Repeat exactly the lines below that lie between the line with "Where is each" and the line with "begründet. Im vorangegangenen", counting both of those lines as part of the answer.

(Records from a dataset)
——

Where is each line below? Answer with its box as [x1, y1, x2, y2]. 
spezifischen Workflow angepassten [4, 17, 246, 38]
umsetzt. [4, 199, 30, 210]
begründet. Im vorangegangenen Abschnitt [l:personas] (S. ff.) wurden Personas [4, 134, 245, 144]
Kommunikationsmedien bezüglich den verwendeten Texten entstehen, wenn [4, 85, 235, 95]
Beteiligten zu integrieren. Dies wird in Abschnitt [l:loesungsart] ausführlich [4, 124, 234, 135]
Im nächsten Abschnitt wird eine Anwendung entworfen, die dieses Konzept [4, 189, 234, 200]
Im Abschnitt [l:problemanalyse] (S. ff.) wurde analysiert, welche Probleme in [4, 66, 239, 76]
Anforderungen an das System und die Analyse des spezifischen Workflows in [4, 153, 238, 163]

——

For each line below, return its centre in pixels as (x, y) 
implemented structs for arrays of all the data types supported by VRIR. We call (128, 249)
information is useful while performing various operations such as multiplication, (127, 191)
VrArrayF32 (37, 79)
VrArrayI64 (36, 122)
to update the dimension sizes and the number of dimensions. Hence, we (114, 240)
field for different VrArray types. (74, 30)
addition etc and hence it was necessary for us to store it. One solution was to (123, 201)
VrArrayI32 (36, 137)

——

Task response:
Where is each line below? Answer with its box as [x1, y1, x2, y2]. 
spezifischen Workflow angepassten [4, 17, 246, 38]
umsetzt. [4, 199, 30, 210]
begründet. Im vorangegangenen Abschnitt [l:personas] (S. ff.) wurden Personas [4, 134, 245, 144]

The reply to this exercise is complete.